At present, there are no indications that anything in the general market environment will change in the coming weeks. This is not due to a balanced or stable market situation, but rather to the lack of ambition along the entire leather supply chain to initiate major changes or impulses in the short term.
Whether this restraint is appropriate or misguided remains uncertain; in any case, it will do little to alter the fundamental market conditions, and any effects will appear only with considerable delay, if at all. In reality, the core issue is not the market situation itself but time. It is entirely possible that leather could become a more attractive material again in the future, but such developments unfold along the supply chain in different and often asynchronous rhythms.
For leather producers, this timing gap could become problematic, as it typically takes at least one, and more often two seasons before shifts in consumer-side material demand translate meaningfully into upstream production.
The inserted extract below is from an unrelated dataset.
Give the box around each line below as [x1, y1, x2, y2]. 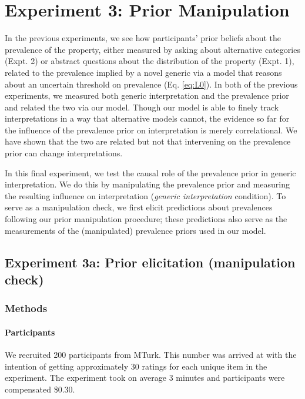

This implies a timeframe of at least six months before structural developments can materialise. As a result, meaningful input will remain scarce in the coming weeks, and if any emerges, it will likely stem from sectors not directly connected to the production chain, such as geopolitical decisions or central bank policies.
Ultimately, the decisive factor will be the market restart in the new year, which will not take place before mid-January in Europe and mid-February in Asia. In addition, several important trade fairs could reveal early indications of whether leather may indeed experience a noticeable revival.